En la clase de historia aprendí que hace muchos años el nuevo líder dictaminó el Edicto 5 sobre la prohibición de verse atractivo, pero pronto lo removió por ser demasiado difícil de juzgar; además, algunos se ofendían si no se les llamaba la atención por no cumplir con este mandato. Mientras estuvo en vigencia, los desfiles de diseñadores, la producción de accesorios y en general todo lo que tenía que ver con la moda desapareció; luego de la remoción de este edicto, la falta de interés en el aspecto físico se mantuvo por costumbre.

En medio de una de mis tantas reflexiones llegué al hospital. Mi madre estaba bien, se trataba tan sólo de una operación de vesícula; nada por lo qué temer. La gente me preguntaba preocupada por su salud, no por ella en sí, sino por la posibilidad de que pudiera sentir que todo estaba perdido y apretara su botón.


Desde que se dictaminó el Edicto 13, nada causa más miedo que una persona que no tiene ganas de vivir. De todos modos no había riesgos de que mi madre hiciera estallar el mundo, sin importar que tan enferma estuviera ella jamás haría algo así. Pero la Señora Z, ubicada en la cama adjunta, atravesaba una situación completamente diferente y, a decir verdad, su afligido gesto era inquietante:

―Aquí están sus pastillas, Señora Z ―dijo la enfermera―. Y por favor cuente hasta diez, siempre cuente hasta diez antes de tomar cualquier decisión.

La Señora Z tenía apoyado el pulgar en su control remoto. ¿Por qué? Porque nadie jamás la había querido ir a visitar al hospital ¿Por qué? Porque nadie jamás la había querido.

Su pellejo gris pesaba demasiado como para fingir una sonrisa.
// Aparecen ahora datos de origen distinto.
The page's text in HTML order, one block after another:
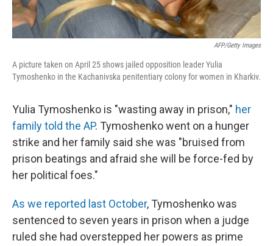
AFP/Getty Images
A picture taken on April 25 shows jailed opposition leader Yulia
Tymoshenko in the Kachanivska penitentiary colony for women in Kharkiv.
Yulia Tymoshenko is "wasting away in prison," her
family told the AP. Tymoshenko went on a hunger
strike and her family said she was "bruised from
prison beatings and afraid she will be force-fed by
her political foes."
As we reported last October, Tymoshenko was
sentenced to seven years in prison when a judge
ruled she had overstepped her powers as prime
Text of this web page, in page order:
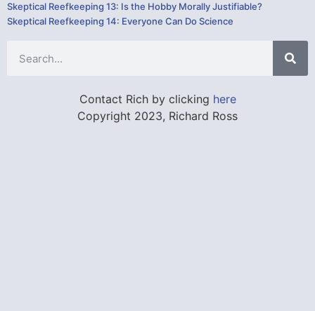
Skeptical Reefkeeping 13: Is the Hobby Morally Justifiable?
Skeptical Reefkeeping 14: Everyone Can Do Science
Contact Rich by clicking here
Copyright 2023, Richard Ross
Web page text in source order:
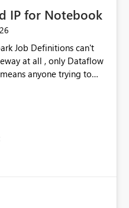
IP for Notebook
Job Definitions can't
at all , only Dataflow
anyone trying to
and working fine for
and Spark to be
Pipelines already do.
outbound IP problem a
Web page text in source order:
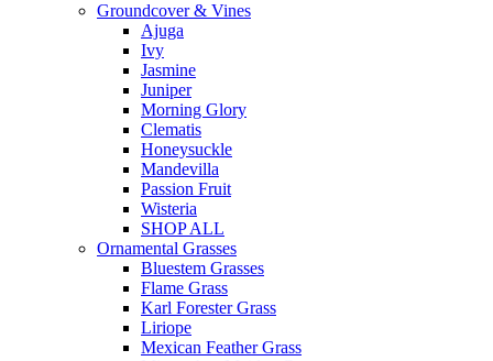
Groundcover & Vines
Ajuga
Ivy
Jasmine
Juniper
Morning Glory
Clematis
Honeysuckle
Mandevilla
Passion Fruit
Wisteria
SHOP ALL
Ornamental Grasses
Bluestem Grasses
Flame Grass
Karl Forester Grass
Liriope
Mexican Feather Grass
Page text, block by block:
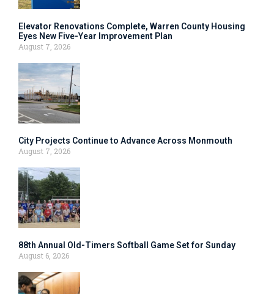
Elevator Renovations Complete, Warren County Housing
Eyes New Five-Year Improvement Plan
August 7, 2026
City Projects Continue to Advance Across Monmouth
August 7, 2026
88th Annual Old-Timers Softball Game Set for Sunday
August 6, 2026

De repente, sus labios secos y cuarteados dejaron salir un hálito de ultratumba:

―Uno, dos, tres,…


V


Natalie secaba sus lágrimas con un pañuelo mientras los rostros silenciosos del autobús la apuntaban. Parecía cuestión de tiempo para que ella metiera la mano en su cartera en busca de aquello en lo que todos estaban pensando.

El tiempo se detuvo cuando abrió el cierre, introdujo la mano y comenzó a revolver entre sus cosas.

«¡No lo hagas!, ¡por favor!» pensó más de uno, pero el Edicto 21 prohíbe entrometerse en los asuntos de los demás en lo que respecta al uso de los controles remotos.

Finalmente Natalie encontró lo que estaba buscando: un nuevo paquete de pañuelos descartables con el cual seguir secando sus lágrimas.

El autobús entero respiró.


VI


Odio estas charlas motivacionales de fin de curso, ¿qué sentido tienen? Intentan aconsejarnos sobre la elección de nuestras carreras pero todos los que trabajan tienen el mismo salario, y los que no trabajan… también. No hay razones para sobresalir del resto, de hecho eso es lo que todos quieren, que seamos iguales, de ese modo nadie siente envidia y nadie se siente disconforme con lo que la vida le dio.

No sé qué pensarán mis compañeros, pero a mí no me sirven en absoluto estos debates que impuso el nuevo líder.

Pronto terminaré mis estudios y no tengo ni la menor idea de lo que haré; es más, ni siquiera sé que haré en mi cumpleaños y es dentro de una semana. Sólo sé que el 2 de diciembre seré mayor de edad, justo ahora cuando no estoy de humor para festejos. Mi mente está demasiado ocupada en Natalie. Desde que me abandonó, no puedo dejar de pensar en ella… ni en el control remoto.